◆ Problem description
Please filter the data below down to the lines holding the string "Christmas".

[Records from a dataset]
_____

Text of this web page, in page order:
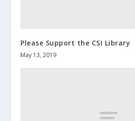
Please Support the CSI Library
May 13, 2019
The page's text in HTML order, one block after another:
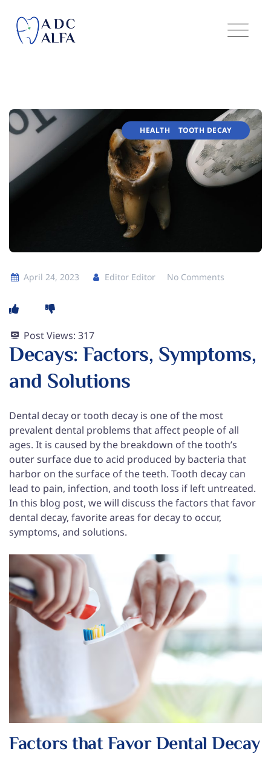
HEALTH TOOTH DECAY
April 24, 2023 Editor Editor No Comments
Post Views: 317
Decays: Factors, Symptoms,
and Solutions
Dental decay or tooth decay is one of the most
prevalent dental problems that affect people of all
ages. It is caused by the breakdown of the tooth’s
outer surface due to acid produced by bacteria that
harbor on the surface of the teeth. Tooth decay can
lead to pain, infection, and tooth loss if left untreated.
In this blog post, we will discuss the factors that favor
dental decay, favorite areas for decay to occur,
symptoms, and solutions.
Factors that Favor Dental Decay
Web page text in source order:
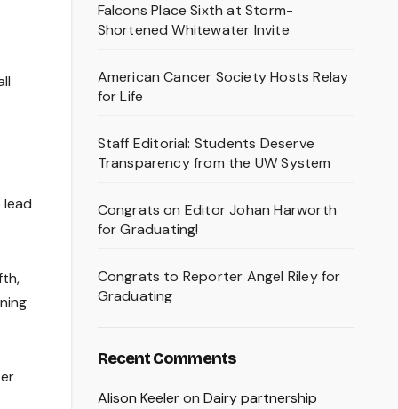
Falcons Place Sixth at Storm-
Shortened Whitewater Invite
American Cancer Society Hosts Relay
for Life
Staff Editorial: Students Deserve
Transparency from the UW System
Congrats on Editor Johan Harworth
for Graduating!
Congrats to Reporter Angel Riley for
Graduating
Recent Comments
Alison Keeleron Dairy partnership
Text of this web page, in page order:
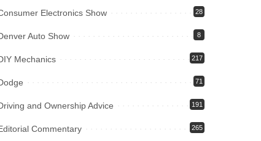
Electronics Show 28
Auto Show 8
Mechanics 217
71
and Ownership Advice 191
Commentary 265
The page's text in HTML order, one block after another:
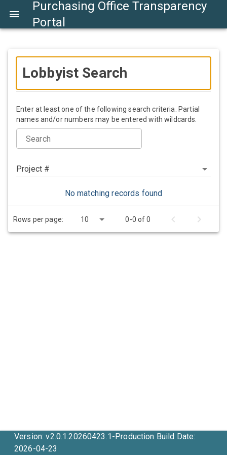
Purchasing Office Transparency
Portal
Lobbyist Search
Enter at least one of the following search criteria. Partial
names and/or numbers may be entered with wildcards.
Search
Project #
No matching records found
Rows per page: 10 0-0 of 0
Version: v2.0.1.20260423.1-Production Build Date:
2026-04-23
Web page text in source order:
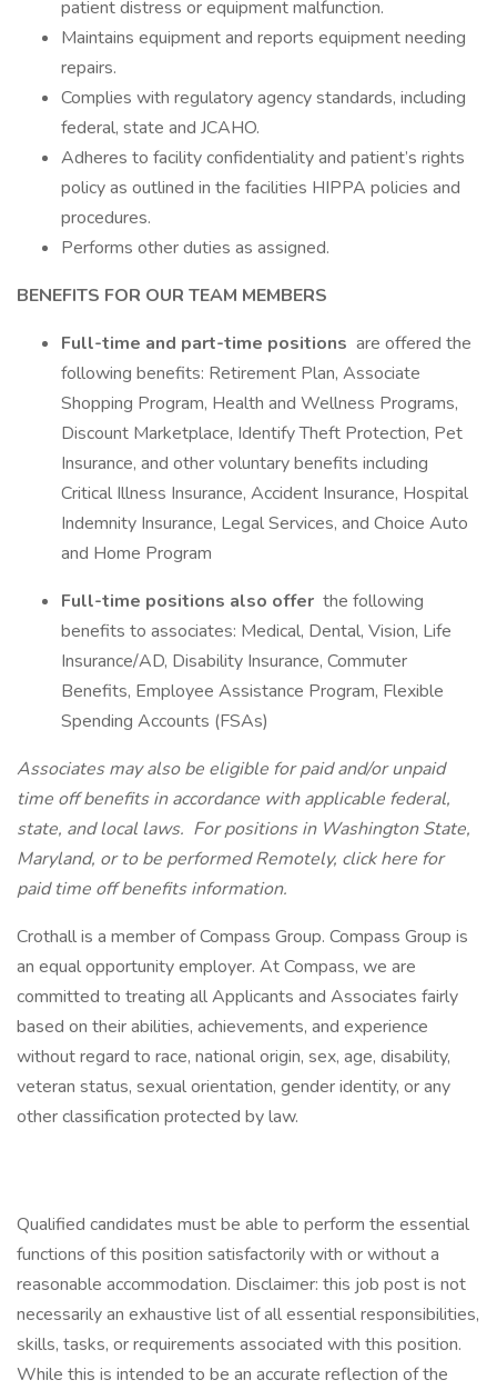
patient distress or equipment malfunction.
Maintains equipment and reports equipment needing
repairs.
Complies with regulatory agency standards, including
federal, state and JCAHO.
Adheres to facility confidentiality and patient’s rights
policy as outlined in the facilities HIPPA policies and
procedures.
Performs other duties as assigned.
BENEFITS FOR OUR TEAM MEMBERS
Full-time and part-time positions are offered the
following benefits: Retirement Plan, Associate
Shopping Program, Health and Wellness Programs,
Discount Marketplace, Identify Theft Protection, Pet
Insurance, and other voluntary benefits including
Critical Illness Insurance, Accident Insurance, Hospital
Indemnity Insurance, Legal Services, and Choice Auto
and Home Program
Full-time positions also offer the following
benefits to associates: Medical, Dental, Vision, Life
Insurance/AD, Disability Insurance, Commuter
Benefits, Employee Assistance Program, Flexible
Spending Accounts (FSAs)
Associates may also be eligible for paid and/or unpaid
time off benefits in accordance with applicable federal,
state, and local laws. For positions in Washington State,
Maryland, or to be performed Remotely, click here for
paid time off benefits information.
Crothall is a member of Compass Group. Compass Group is
an equal opportunity employer. At Compass, we are
committed to treating all Applicants and Associates fairly
based on their abilities, achievements, and experience
without regard to race, national origin, sex, age, disability,
veteran status, sexual orientation, gender identity, or any
other classification protected by law.
Qualified candidates must be able to perform the essential
functions of this position satisfactorily with or without a
reasonable accommodation. Disclaimer: this job post is not
necessarily an exhaustive list of all essential responsibilities,
skills, tasks, or requirements associated with this position.
While this is intended to be an accurate reflection of the
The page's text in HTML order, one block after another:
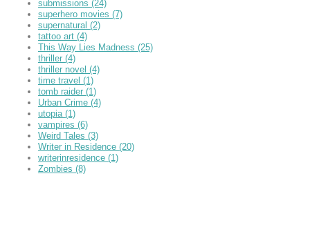
submissions (24)
superhero movies (7)
supernatural (2)
tattoo art (4)
This Way Lies Madness (25)
thriller (4)
thriller novel (4)
time travel (1)
tomb raider (1)
Urban Crime (4)
utopia (1)
vampires (6)
Weird Tales (3)
Writer in Residence (20)
writerinresidence (1)
Zombies (8)
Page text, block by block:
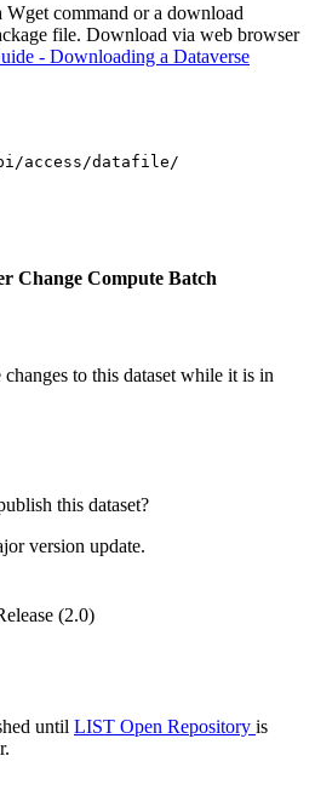
command or a download
file. Download via web browser
- Downloading a Dataverse
access/datafile/
Change Compute Batch
to this dataset while it is in
this dataset?
version update.
(2.0)
until LIST Open Repository is
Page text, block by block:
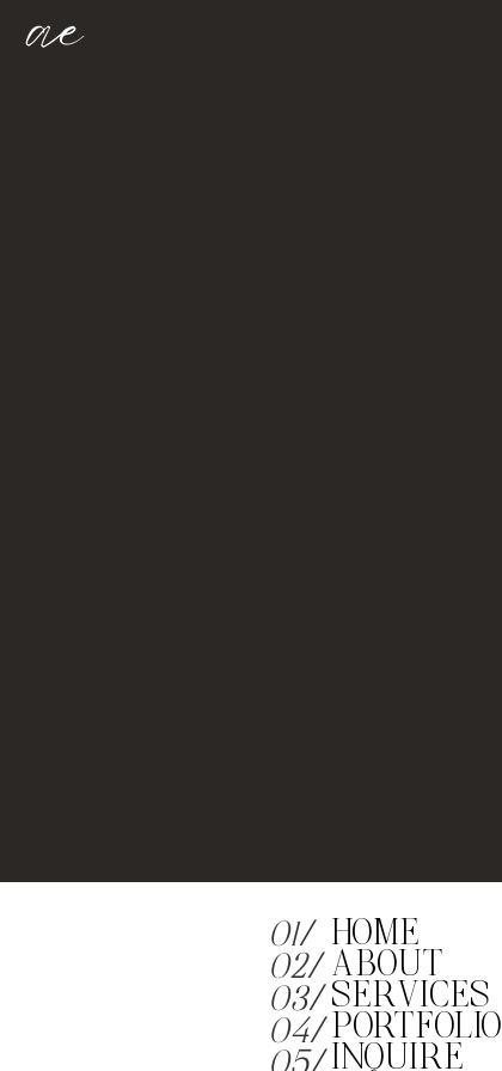
01/
02/
03/
04/
05/
HOME
ABOUT
SERVICES
PORTFOLIO
INQUIRE
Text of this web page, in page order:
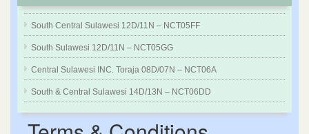
South Central Sulawesi 12D/11N – NCT05FF
South Sulawesi 12D/11N – NCT05GG
Central Sulawesi INC. Toraja 08D/07N – NCT06A
South & Central Sulawesi 14D/13N – NCT06DD
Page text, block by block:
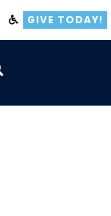
GIVE TODAY!
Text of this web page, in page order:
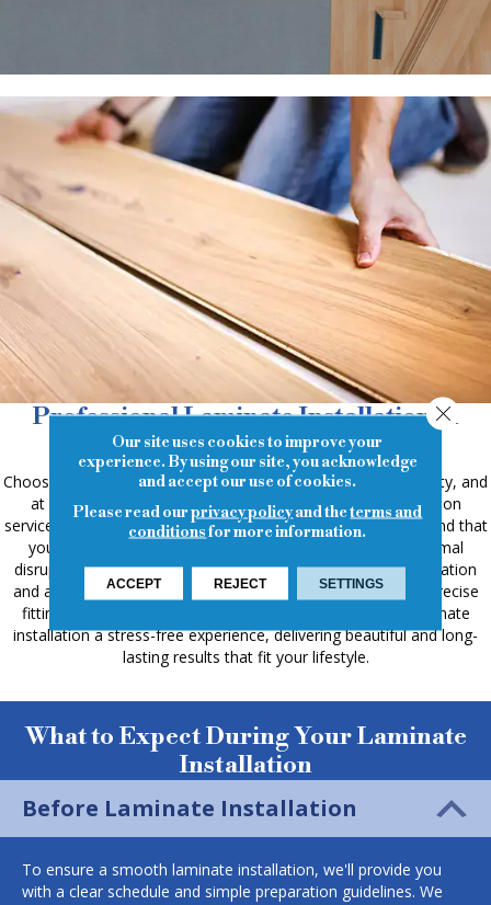
Professional Laminate Installation in
Cypress, TX
Choosing laminate flooring offers a blend of style and durability, and
at Keystone Carpets & Interiors, our professional installation
services ensure a smooth and efficient process. We understand that
you want your new floors installed correctly and with minimal
disruption. Our experienced team prioritizes clear communication
and attention to detail, from preparing the subfloor to the precise
fitting of each plank. We're committed to making your laminate
installation a stress-free experience, delivering beautiful and long-
lasting results that fit your lifestyle.
What to Expect During Your Laminate
Installation
Before Laminate Installation
To ensure a smooth laminate installation, we'll provide you
with a clear schedule and simple preparation guidelines. We
Our site uses cookies to improve your
experience. By using our site, you acknowledge
and accept our use of cookies.
Please read ourprivacy policyand theterms and
conditionsfor more information.
ACCEPT REJECT SETTINGS
Close
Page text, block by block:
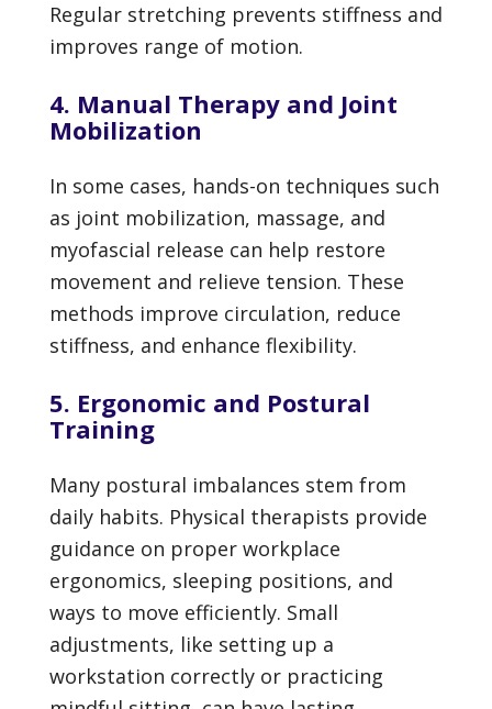
Regular stretching prevents stiffness and
improves range of motion.
4. Manual Therapy and Joint
Mobilization
In some cases, hands-on techniques such
as joint mobilization, massage, and
myofascial release can help restore
movement and relieve tension. These
methods improve circulation, reduce
stiffness, and enhance flexibility.
5. Ergonomic and Postural
Training
Many postural imbalances stem from
daily habits. Physical therapists provide
guidance on proper workplace
ergonomics, sleeping positions, and
ways to move efficiently. Small
adjustments, like setting up a
workstation correctly or practicing
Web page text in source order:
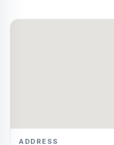
ADDRESS
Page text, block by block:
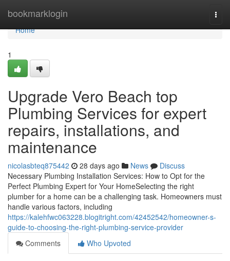
bookmarklogin
Home
Home
1
Upgrade Vero Beach top
Plumbing Services for expert
repairs, installations, and
maintenance
nicolasbteq875442 28 days ago News
Discuss
Necessary Plumbing Installation Services: How to Opt for the
Perfect Plumbing Expert for Your HomeSelecting the right
plumber for a home can be a challenging task. Homeowners must
handle various factors, including
https://kalehfwc063228.blogitright.com/42452542/homeowner-s-
guide-to-choosing-the-right-plumbing-service-provider
Comments
Who Upvoted
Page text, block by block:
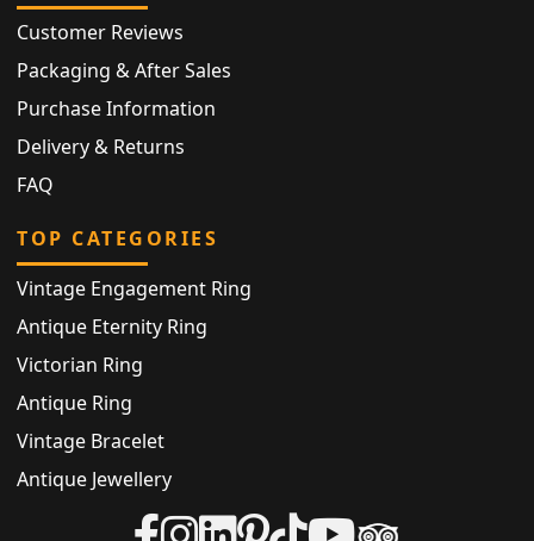
Customer Reviews
Packaging & After Sales
Purchase Information
Delivery & Returns
FAQ
TOP CATEGORIES
Vintage Engagement Ring
Antique Eternity Ring
Victorian Ring
Antique Ring
Vintage Bracelet
Antique Jewellery
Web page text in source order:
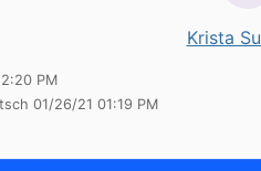
Krista
PM
01/26/21 01:19 PM
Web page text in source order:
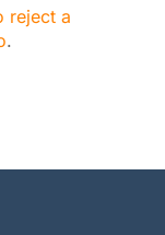
reject a
.
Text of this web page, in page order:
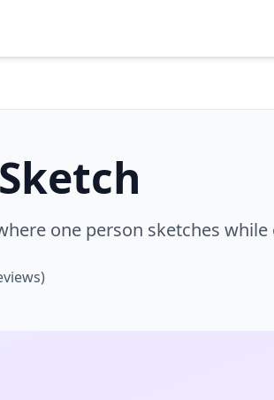
one person sketches
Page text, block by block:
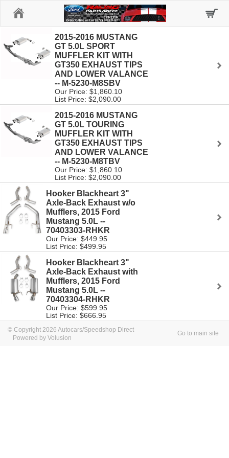
2015-2016 MUSTANG
GT 5.0L SPORT
MUFFLER KIT WITH
GT350 EXHAUST TIPS
AND LOWER VALANCE
-- M-5230-M8SBV
Our Price: $1,860.10
List Price: $2,090.00
2015-2016 MUSTANG
GT 5.0L TOURING
MUFFLER KIT WITH
GT350 EXHAUST TIPS
AND LOWER VALANCE
-- M-5230-M8TBV
Our Price: $1,860.10
List Price: $2,090.00
Hooker Blackheart 3"
Axle-Back Exhaust w/o
Mufflers, 2015 Ford
Mustang 5.0L --
70403303-RHKR
Our Price: $449.95
List Price: $499.95
Hooker Blackheart 3"
Axle-Back Exhaust with
Mufflers, 2015 Ford
Mustang 5.0L --
70403304-RHKR
Our Price: $599.95
List Price: $666.95
© Copyright 2026 Autocars/Speedshop Direct
Powered by Volusion
Go to main site
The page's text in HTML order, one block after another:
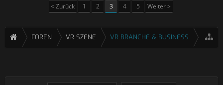
< Zurück
1 2 3 4 5 Weiter >
FOREN VR SZENE VR BRANCHE & BUSINESS
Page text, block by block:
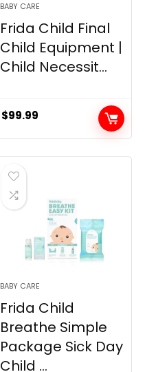
BABY CARE
Frida Child Final
Child Equipment |
Child Necessit...
$99.99
BABY CARE
Frida Child
Breathe Simple
Package Sick Day
Child ...
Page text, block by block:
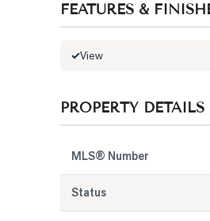
FEATURES &
View
PROPERTY DETAILS
MLS® Number
Status
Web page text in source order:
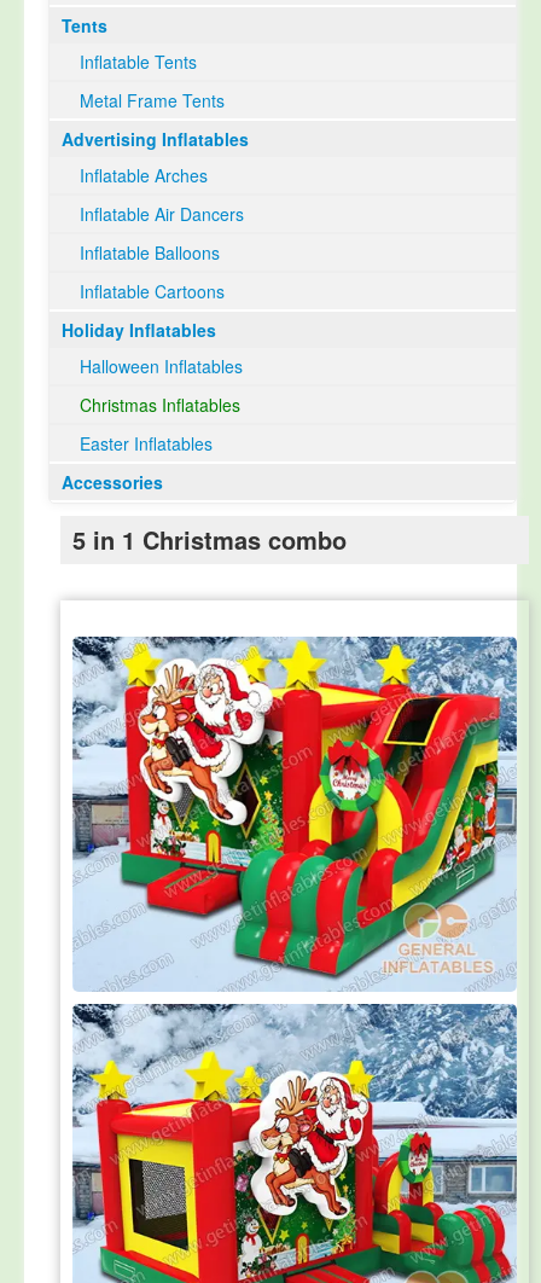
Tents
Inflatable Tents
Metal Frame Tents
Advertising Inflatables
Inflatable Arches
Inflatable Air Dancers
Inflatable Balloons
Inflatable Cartoons
Holiday Inflatables
Halloween Inflatables
Christmas Inflatables
Easter Inflatables
Accessories
5 in 1 Christmas combo
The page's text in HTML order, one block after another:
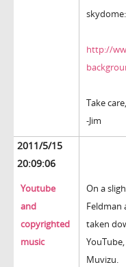
skydome:
http://
Take care,
-Jim
2011/5/15
20:09:06
Youtube
and
copyrighted
music
On a
Feldman
taken
Muvizu.
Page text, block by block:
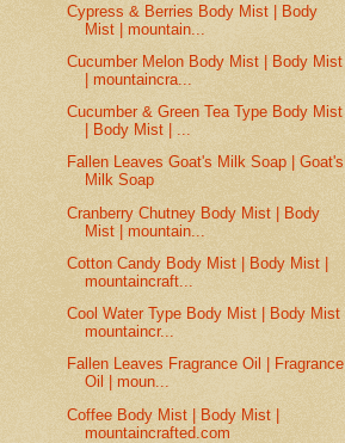
Cypress & Berries Body Mist | Body
Mist | mountain...
Cucumber Melon Body Mist | Body Mist
| mountaincra...
Cucumber & Green Tea Type Body Mist
| Body Mist | ...
Fallen Leaves Goat's Milk Soap | Goat's
Milk Soap
Cranberry Chutney Body Mist | Body
Mist | mountain...
Cotton Candy Body Mist | Body Mist |
mountaincraft...
Cool Water Type Body Mist | Body Mist |
mountaincr...
Fallen Leaves Fragrance Oil | Fragrance
Oil | moun...
Coffee Body Mist | Body Mist |
mountaincrafted.com
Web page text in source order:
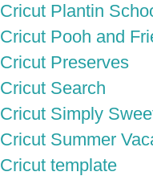
Cricut Plantin
Cricut Pooh and
Cricut Preserves
Cricut Search
Cricut Simply
Cricut Summer
Cricut template
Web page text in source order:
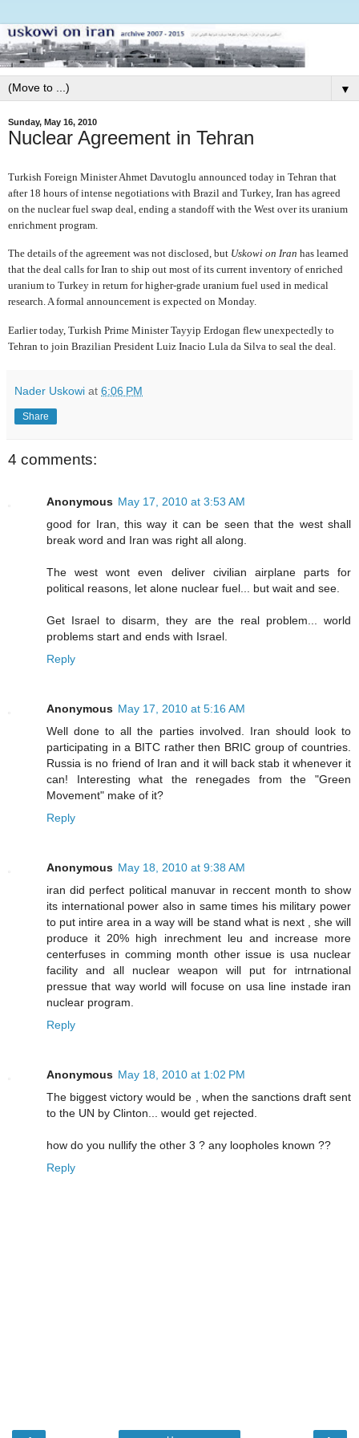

_____

◆ Solved exercise
Christmas Inflatables
5 in 1 Christmas combo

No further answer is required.